Hi all,
Curious if anyone can explain a couple disparities in hub gene selection according to connectivity in WGCNA. I regularly make kWithin versus kME plots as a diagnostic tool when constructing networks in WGCNA, wherein I also pick out each module's hub gene, selected using chooseTopHubInEachModule()
.
Usually this creates a plot showing a strong positive correlation between kWithin and kME (which should be the case) and where the hub gene (larger, colored point in each plot) from chooseTopHub is among the most strongly connected genes on both axes (but not always itself the strongest; see attached plot)
I've noticed two unexpected patterns from this, however:
- Sometimes, chooseTopHub is pretty low in terms of both kME and kWithin (see 'blue' hub in module 2; top row, center column)
- And sometimes, kME and kWithin are not correlated whatsoever (see module 6; center row, right column with red hub gene)
Any ideas why intramodular connectivity (kWithin) would be out of whack with eigengene connectivity (kME) for module 6? Also, if chooseTopHub()
is selecting hubs based on which genes has the highest total connectivity to all genes across all modules, why don't those hubs have the highest kWithin values in their respective modules? I've repeated these plots with kTotal instead of kWithin and the patterns remain the same.
Thanks for reading.
WGCNA script is below:
net_allClusters_noPAM <- blockwiseModules(datExpr_allClusters_sub,power = 9, corType = "bicor", deepSplit = 2,
networkType = "signed", mergeCutHeight = 0.2, maxPOutliers = 0.1,
TOMType = "signed",minModuleSize = 20,
numericLabels = T, pamStage = F,
pamRespectsDendro = T, saveTOMs = T,
saveTOMFileBase = "allClusters_TOM_noPAM",
verbose = 3, maxBlockSize = 7000)
MEs_net_allClusters = net_allClusters_noPAM$MEs
modulecolors_allClusters_noPAM <- labels2colors(net_allClusters_noPAM$colors)
hubs_allClusters <- as.data.frame(chooseTopHubInEachModule(datExpr_allClusters_sub,modulecolors_allClusters_noPAM,power=9))

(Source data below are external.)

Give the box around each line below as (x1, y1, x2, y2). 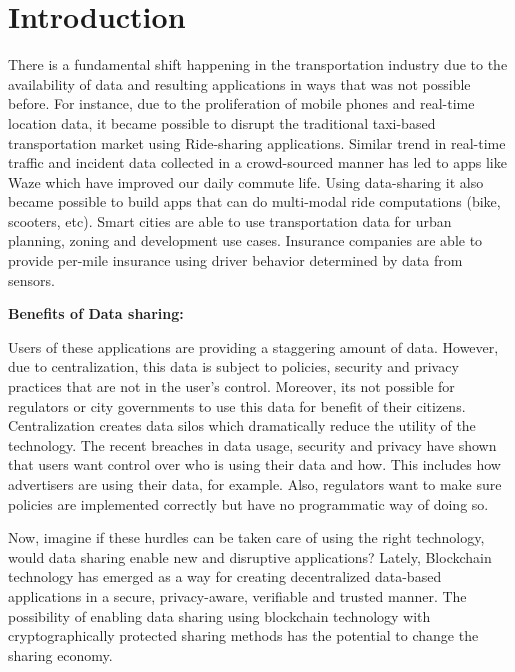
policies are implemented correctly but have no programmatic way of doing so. (8, 493, 489, 514)
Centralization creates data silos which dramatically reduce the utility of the (8, 415, 476, 436)
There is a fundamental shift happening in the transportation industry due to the (8, 54, 508, 75)
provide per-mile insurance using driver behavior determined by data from (8, 250, 463, 271)
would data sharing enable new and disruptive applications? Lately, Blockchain (8, 546, 492, 567)
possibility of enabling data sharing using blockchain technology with (8, 605, 431, 626)
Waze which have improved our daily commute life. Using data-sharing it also (8, 171, 484, 192)
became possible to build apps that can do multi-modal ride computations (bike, (8, 191, 501, 212)
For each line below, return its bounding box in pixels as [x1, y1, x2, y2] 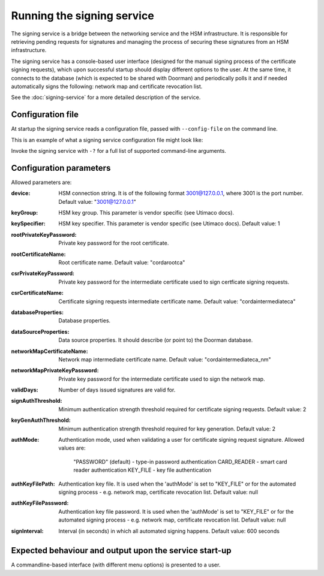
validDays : [11, 387, 38, 394]
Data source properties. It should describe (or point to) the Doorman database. [58, 336, 253, 344]
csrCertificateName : [11, 289, 64, 297]
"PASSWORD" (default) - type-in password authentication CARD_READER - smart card [73, 458, 287, 465]
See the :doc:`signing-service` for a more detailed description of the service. [11, 94, 201, 101]
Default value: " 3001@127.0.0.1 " [58, 198, 136, 205]
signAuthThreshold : [11, 397, 62, 405]
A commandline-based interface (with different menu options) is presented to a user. [11, 561, 221, 569]

connectivity_allClusters <- intramodularConnectivity.fromExpr(datExpr_allClusters_sub, modulecolors_allClusters_noPAM,
corFnc = "bicor", corOptions = "use = 'p'",
weights = NULL,
distFnc = "dist", distOptions = "method = 'euclidean'",
networkType = "signed", power = 9,
scaleByMax = FALSE, # can set this to T, but scaled kWithin is easy to get outside of the function
ignoreColors = if (is.numeric(colors)) 0 else "grey",
getWholeNetworkConnectivity = TRUE)
rownames(connectivity_allClusters) <- colnames(datExpr_allClusters_sub)
connectivity_allClusters$module_color <- modulecolors_allClusters_noPAM
connectivity_allClusters$gene <- row.names(connectivity_allClusters)
connect <- connectivity_allClusters[order(connectivity_allClusters$module_color,-connectivity_allClusters$kWithin),]
allClusters_kME <- signedKME(datExpr_allClusters_sub,MEs_net_allClusters,corFnc = "bicor")
allClusters_kME_kWithin <- left_join(connect,allClusters_kME, by="gene")
EDIT: Added this is a comment, but one of the questions I've raised is answered by simply specifying corFnc during chooseTopHubInEachModule. Disparities in hub gene selection between methods are resolved when the same type of correlation is used.
Just curious, for the modules which lack this correlation between the kWithin and kME values, how is the overall strength and connectivity compared to other modules which does have this correlation ?
Somewhat weaker, but connectivity (kWithin) should go down in smaller modules like module 6. What is interesting is that the range of kME values for that same module are lower when correlated against its own module eigengene vs when correlated against a different module (module 1 in this case). So expression profiles of member genes in module 6 are, overall, more similar to the module 1 eigengene?